How do biological variables, such as sex, impact behavioral allocation between drug and nondrug reinforcers? What effects do these biological variables have on sensitivity to alternative nondrug reinforcers and their associated costs and magnitudes? What role do biological variables have on pharmacological treatment sensitivity in preclinical drug versus nondrug choice procedures?

How do biological variables, such as species or strain of the research subject, impact behavioral allocation between drug and nondrug reinforcers?

TRENDS BOX.

  • Substance use disorders (i.e., drug addiction) are increasingly being conceptualized as disorders of behavioral misallocation between drug and nondrug reinforcers.

  • Preclinical drug vs. food choice procedures are increasingly being utilized to elucidate environmental, pharmacological, and biological mechanisms associated with this behavioral misallocation.

  • Preclinical drug vs. food choice procedures provide distinct dependent measures that dissociates drug reinforcement (i.e., allocation of behavior) from motor competence (i.e., rate of behavior).

  • Alternative nondrug reinforcer availability and temporal delivery impact behavioral allocation.

  • Preclinical drug vs. food choice procedures are being developed for abused drugs other than cocaine.

  • Biological variables are an emerging as important determinants of behavioral allocation between drug and nondrug reinforcers.

Acknowledgments

The authors’ research related to this topic has been supported by the National Institute on Drug Abuse of the National Institutes of Health under award numbers R01DA031718 (M.L.B.), R01DA033364 (M.L.B. and S.S.N.), and R01DA026946 (S.S.N.). The content is solely the responsibility of the authors and does not necessarily represent the official views of the National Institutes of Health. We also acknowledge the artistic assistance of Megan Jo Moerke.

Glossary

Concurrent schedule of reinforcement

one category of reinforcement schedules where two different schedules of reinforcement are presented to the organism simultaneously or concurrently. Responding on one operant manipulandum to obtain one of the concurrently available reinforcers implies a ‘choice’ and subsequent forfeiture of the other reinforcer available during that particular experimental trial or session.

Consequent stimulus (SC)

one category of stimuli in operant terminology; defined as a stimulus whose presentation follows a response.

Delay discounting

a theoretical framework that relates the effectiveness of a consequent stimulus to function as a reinforcer with the delay to its presentation, such that the reinforcing effectiveness of a consequent stimulus decreases as a function of the delay to its presentation. Delay-discounting procedures utilize concurrent schedules of reinforcement.

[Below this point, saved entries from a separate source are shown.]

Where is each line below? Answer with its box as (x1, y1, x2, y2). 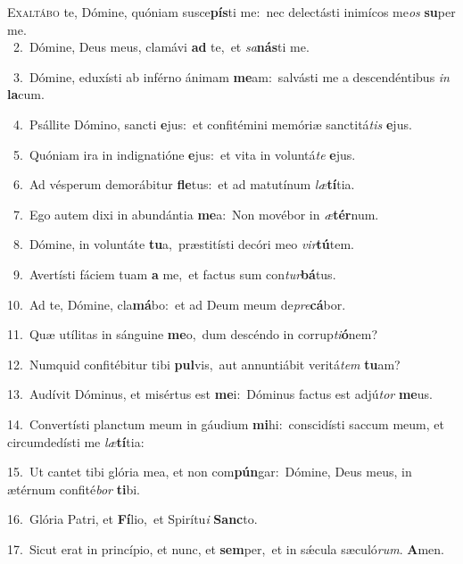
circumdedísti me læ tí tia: (7, 432, 145, 451)
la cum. (7, 85, 45, 104)
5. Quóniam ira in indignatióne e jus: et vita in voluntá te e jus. (12, 145, 356, 163)
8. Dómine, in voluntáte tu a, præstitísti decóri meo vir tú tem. (12, 235, 354, 253)
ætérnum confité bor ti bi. (7, 479, 140, 498)
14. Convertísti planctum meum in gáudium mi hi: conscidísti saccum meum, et (7, 414, 444, 433)
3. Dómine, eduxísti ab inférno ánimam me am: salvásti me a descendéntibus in (12, 67, 450, 86)
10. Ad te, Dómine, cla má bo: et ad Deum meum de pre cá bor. (7, 294, 346, 313)
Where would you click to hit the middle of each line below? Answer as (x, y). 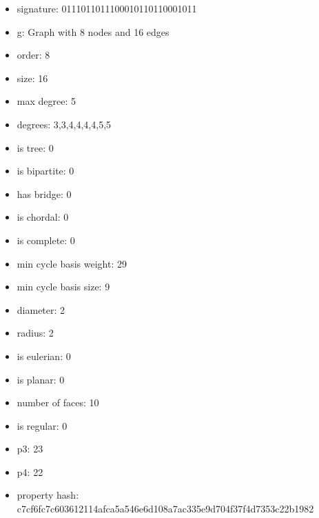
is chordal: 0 (43, 217)
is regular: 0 (42, 425)
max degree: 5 (46, 101)
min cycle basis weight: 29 (72, 263)
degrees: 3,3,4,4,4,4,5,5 (64, 124)
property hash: (48, 495)
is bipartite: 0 (45, 171)
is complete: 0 (46, 240)
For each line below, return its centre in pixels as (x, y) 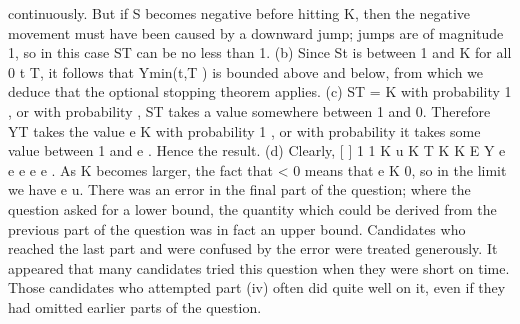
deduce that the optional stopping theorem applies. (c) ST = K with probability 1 (260, 91)
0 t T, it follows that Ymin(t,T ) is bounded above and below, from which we (246, 71)
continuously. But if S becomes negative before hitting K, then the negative (239, 13)
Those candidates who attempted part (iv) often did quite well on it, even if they (257, 287)
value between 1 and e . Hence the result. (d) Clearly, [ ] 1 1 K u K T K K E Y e (257, 150)
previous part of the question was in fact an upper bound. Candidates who (237, 228)
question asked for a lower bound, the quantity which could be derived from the (252, 208)
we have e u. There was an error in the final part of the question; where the (239, 189)
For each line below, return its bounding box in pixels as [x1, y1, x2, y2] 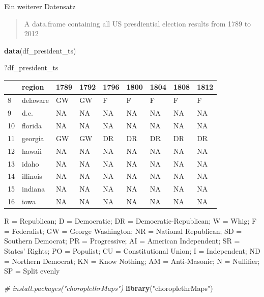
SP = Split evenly [4, 265, 60, 276]
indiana [22, 183, 45, 194]
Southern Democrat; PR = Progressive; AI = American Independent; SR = [4, 235, 240, 246]
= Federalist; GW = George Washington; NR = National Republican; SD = [4, 225, 242, 236]
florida [22, 120, 42, 130]
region [22, 82, 44, 92]
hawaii [22, 145, 42, 156]
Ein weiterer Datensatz [4, 1, 76, 11]

Discriminative stimulus (SD)

another category of stimuli in operant terminology. These stimuli are usually visual or auditory based, but may represent any environmental stimulus, including drug-induced stimuli. These stimuli are correlated with the availability of a consequent stimulus and, thus, are presented before a response.

Elastic demand

consumption of a commodity (e.g., abused drug or food) is sensitive to price changes. As the price of a commodity increases, commodity consumption decreases.

Inelastic demand

consumption of a commodity (e.g., abused drug or food) is relatively insensitive to price changes. As the price of a commodity increases, commodity consumption does not decrease across a broader range of prices.

Reinforcing stimulus (SR)

one category of consequent stimuli; defined as a stimulus in which its presentation following a response increases the probability that the response will recur.

Schedule of reinforcement

the experimental parameters programmed by the investigator to establish the relation between the response and the presentation of a reinforcing stimulus. For example, a fixed-ratio ten schedule of intravenous heroin reinforcement indicates that ten consecutive responses on the operant manipulandum are required for delivery of an intravenous heroin injection.